# Required work
Given the records underneath, please repeat exactly the lines from the line with "The package has" through the line with "The overall protocol", passing over any picture.
START Data records
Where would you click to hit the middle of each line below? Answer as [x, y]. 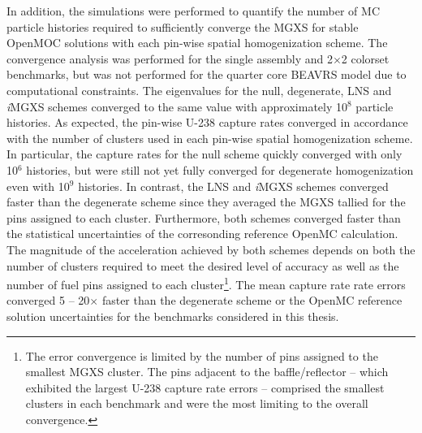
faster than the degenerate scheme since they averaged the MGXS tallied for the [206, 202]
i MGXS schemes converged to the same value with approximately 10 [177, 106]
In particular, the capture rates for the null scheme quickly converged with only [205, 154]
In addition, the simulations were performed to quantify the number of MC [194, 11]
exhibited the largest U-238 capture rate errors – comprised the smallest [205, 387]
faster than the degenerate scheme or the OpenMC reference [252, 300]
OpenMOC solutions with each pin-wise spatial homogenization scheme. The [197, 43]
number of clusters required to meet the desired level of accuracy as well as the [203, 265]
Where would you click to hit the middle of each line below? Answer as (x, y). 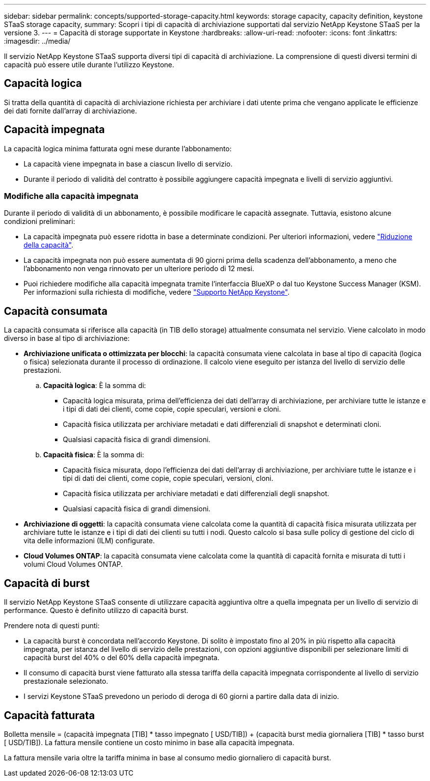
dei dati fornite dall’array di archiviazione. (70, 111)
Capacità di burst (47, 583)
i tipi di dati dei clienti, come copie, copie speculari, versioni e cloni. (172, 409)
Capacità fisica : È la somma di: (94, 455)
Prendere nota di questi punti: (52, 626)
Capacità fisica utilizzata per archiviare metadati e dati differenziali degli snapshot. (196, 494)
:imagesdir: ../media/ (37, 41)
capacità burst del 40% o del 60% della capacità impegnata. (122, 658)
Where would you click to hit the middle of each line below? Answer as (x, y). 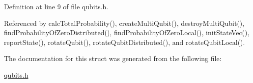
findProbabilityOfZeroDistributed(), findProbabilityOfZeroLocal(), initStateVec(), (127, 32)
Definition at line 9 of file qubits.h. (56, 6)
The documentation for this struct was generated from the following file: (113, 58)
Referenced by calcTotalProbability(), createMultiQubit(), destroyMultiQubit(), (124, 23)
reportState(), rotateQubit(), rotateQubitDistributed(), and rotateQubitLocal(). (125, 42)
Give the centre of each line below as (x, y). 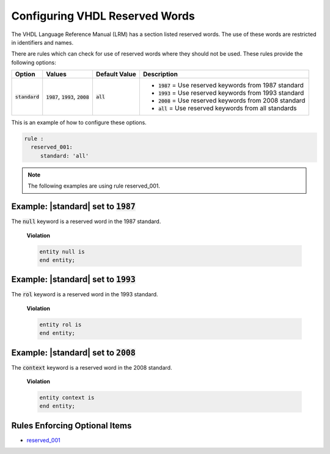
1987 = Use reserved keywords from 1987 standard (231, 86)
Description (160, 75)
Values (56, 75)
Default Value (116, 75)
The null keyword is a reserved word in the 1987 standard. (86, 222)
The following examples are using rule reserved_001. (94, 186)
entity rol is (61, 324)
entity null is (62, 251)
END Data records
START Data records
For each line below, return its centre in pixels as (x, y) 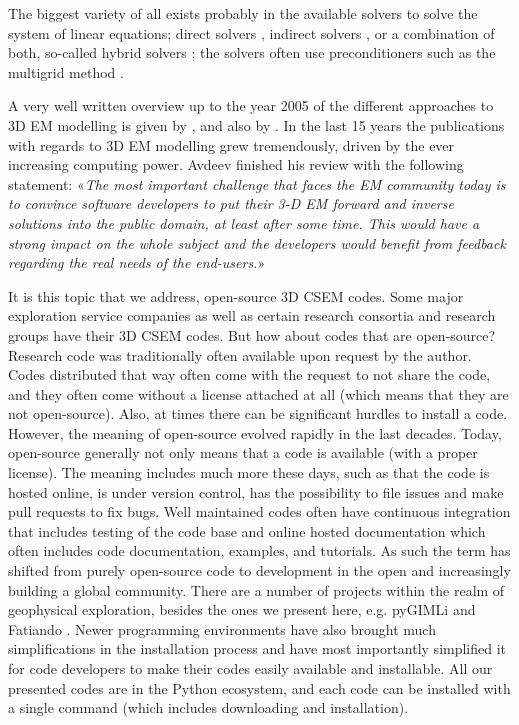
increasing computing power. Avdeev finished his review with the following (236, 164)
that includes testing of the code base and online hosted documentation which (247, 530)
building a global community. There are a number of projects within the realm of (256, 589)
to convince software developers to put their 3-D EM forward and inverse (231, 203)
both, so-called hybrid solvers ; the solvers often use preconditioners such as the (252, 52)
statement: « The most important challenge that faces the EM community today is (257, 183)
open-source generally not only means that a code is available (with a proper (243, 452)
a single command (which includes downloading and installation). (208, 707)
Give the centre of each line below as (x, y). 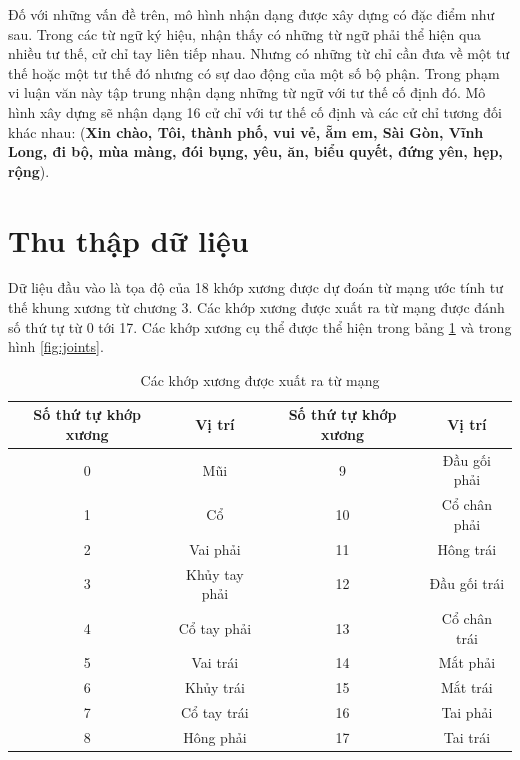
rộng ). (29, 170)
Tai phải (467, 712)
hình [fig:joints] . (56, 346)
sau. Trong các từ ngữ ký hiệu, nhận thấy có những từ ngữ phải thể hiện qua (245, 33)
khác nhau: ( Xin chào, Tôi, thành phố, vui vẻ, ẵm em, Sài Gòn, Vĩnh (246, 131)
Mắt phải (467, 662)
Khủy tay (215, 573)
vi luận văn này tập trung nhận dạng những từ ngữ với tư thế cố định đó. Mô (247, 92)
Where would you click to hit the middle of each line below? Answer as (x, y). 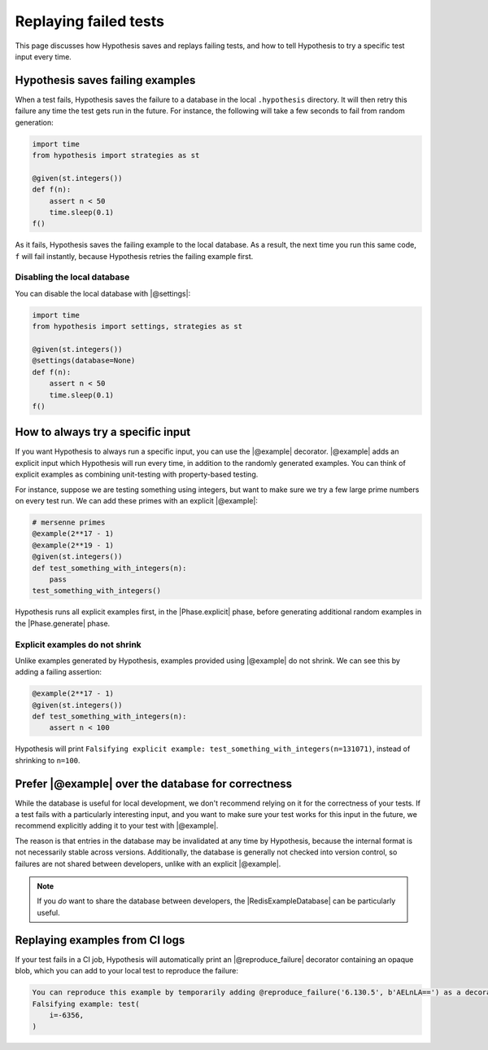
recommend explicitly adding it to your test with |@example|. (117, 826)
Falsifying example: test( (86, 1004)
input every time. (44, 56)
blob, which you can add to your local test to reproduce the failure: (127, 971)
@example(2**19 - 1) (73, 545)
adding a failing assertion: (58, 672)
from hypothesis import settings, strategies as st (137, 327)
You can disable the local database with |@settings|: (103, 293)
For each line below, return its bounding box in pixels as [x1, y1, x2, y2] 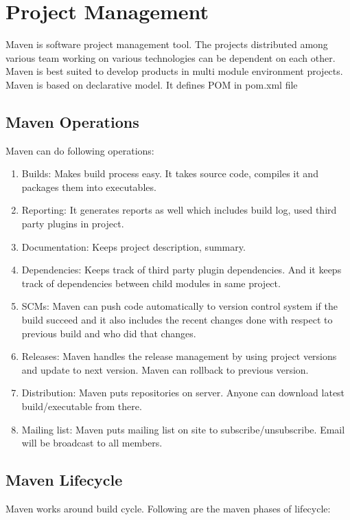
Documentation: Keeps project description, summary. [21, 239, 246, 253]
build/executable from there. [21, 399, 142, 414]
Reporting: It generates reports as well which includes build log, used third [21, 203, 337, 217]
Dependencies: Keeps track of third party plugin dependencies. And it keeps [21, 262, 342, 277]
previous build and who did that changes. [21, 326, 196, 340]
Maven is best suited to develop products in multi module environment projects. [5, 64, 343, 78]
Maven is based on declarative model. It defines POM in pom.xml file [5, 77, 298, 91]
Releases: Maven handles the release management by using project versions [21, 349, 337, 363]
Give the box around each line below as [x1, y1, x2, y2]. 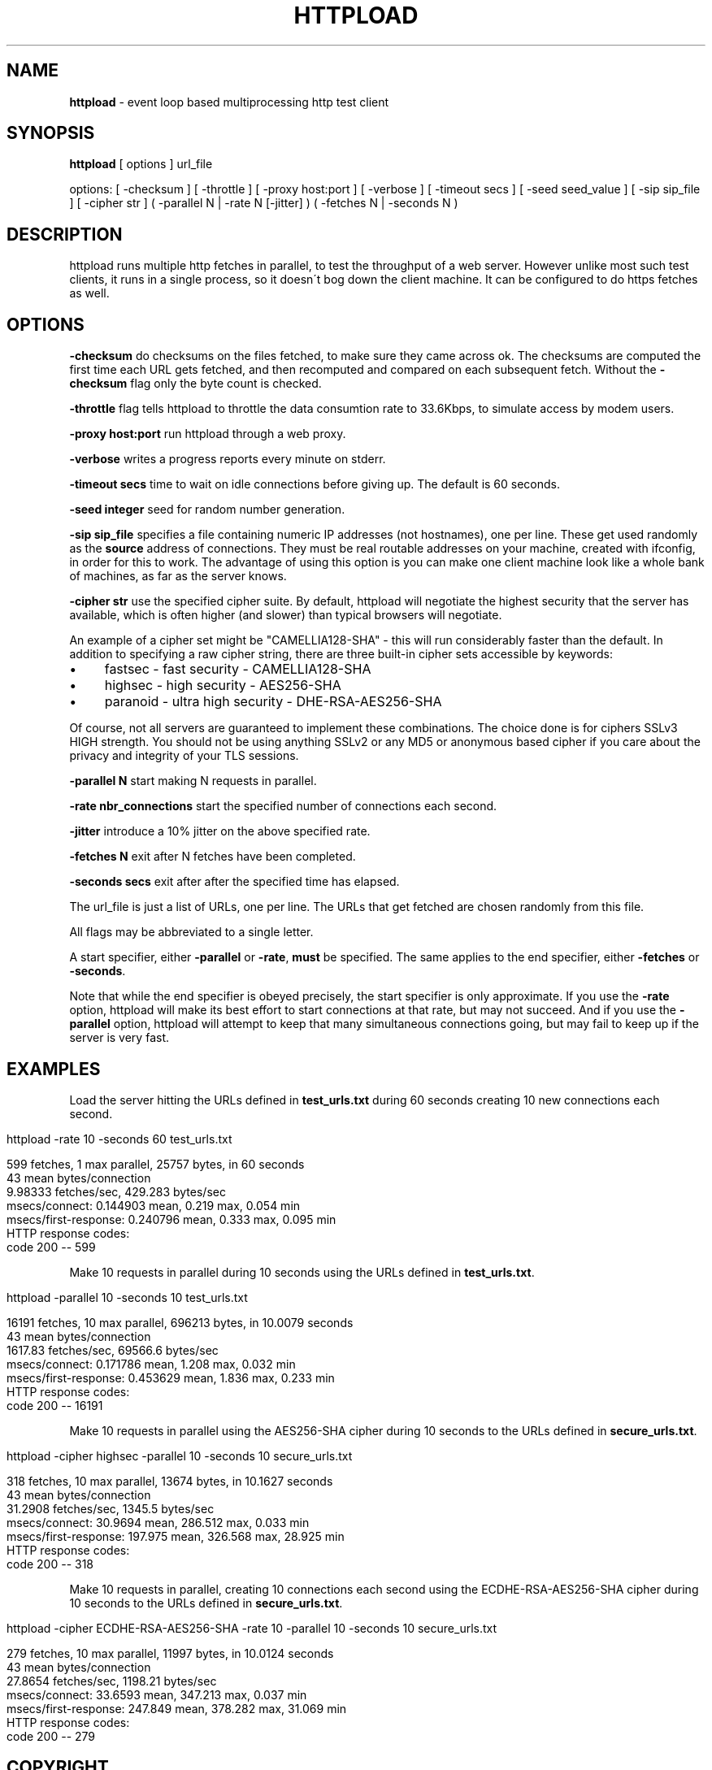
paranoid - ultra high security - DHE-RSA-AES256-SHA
END Data records
START Data records
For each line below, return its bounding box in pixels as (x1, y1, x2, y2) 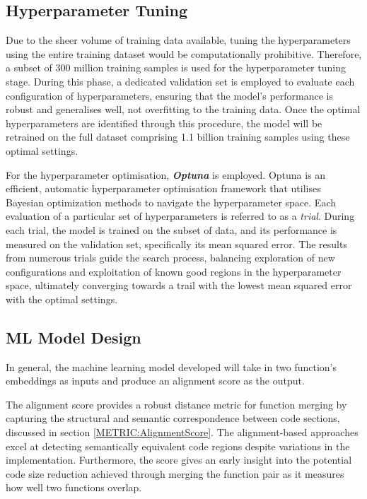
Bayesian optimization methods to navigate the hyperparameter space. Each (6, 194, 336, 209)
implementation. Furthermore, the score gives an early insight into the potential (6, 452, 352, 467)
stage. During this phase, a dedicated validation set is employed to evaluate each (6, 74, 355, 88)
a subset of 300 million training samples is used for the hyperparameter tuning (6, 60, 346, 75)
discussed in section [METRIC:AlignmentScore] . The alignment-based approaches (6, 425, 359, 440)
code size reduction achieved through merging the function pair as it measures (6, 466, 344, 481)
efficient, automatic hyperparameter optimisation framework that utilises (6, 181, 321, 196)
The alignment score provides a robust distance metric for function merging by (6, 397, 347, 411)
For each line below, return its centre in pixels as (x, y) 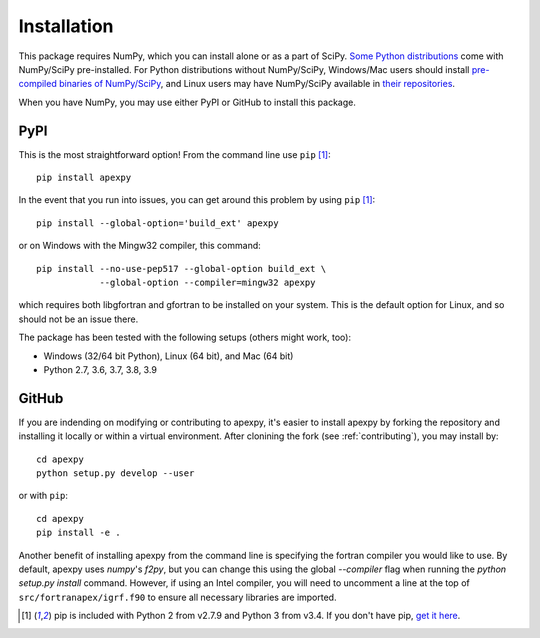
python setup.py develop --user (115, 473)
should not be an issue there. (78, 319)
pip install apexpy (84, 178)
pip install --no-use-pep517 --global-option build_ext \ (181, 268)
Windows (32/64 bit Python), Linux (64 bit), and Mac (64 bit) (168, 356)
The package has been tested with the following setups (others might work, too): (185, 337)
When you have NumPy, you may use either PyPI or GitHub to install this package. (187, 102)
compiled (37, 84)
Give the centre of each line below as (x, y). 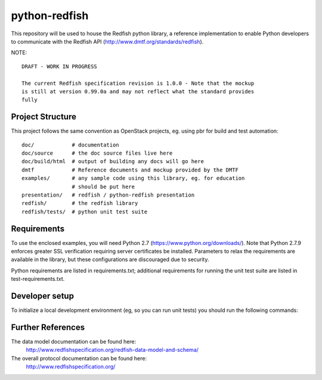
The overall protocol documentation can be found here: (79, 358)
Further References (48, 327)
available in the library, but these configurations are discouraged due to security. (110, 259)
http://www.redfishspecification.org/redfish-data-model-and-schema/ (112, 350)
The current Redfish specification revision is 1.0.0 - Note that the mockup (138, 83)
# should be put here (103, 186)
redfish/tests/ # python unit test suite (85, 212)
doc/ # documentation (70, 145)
END Data records
# Task output
The package has been tested with the following setups (others might work, too): (185, 337)
When you have NumPy, you may use either PyPI or GitHub to install this package. (187, 102)
compiled (37, 84)
Give the centre of each line below as (x, y). 
The overall protocol documentation can be found here: (79, 358)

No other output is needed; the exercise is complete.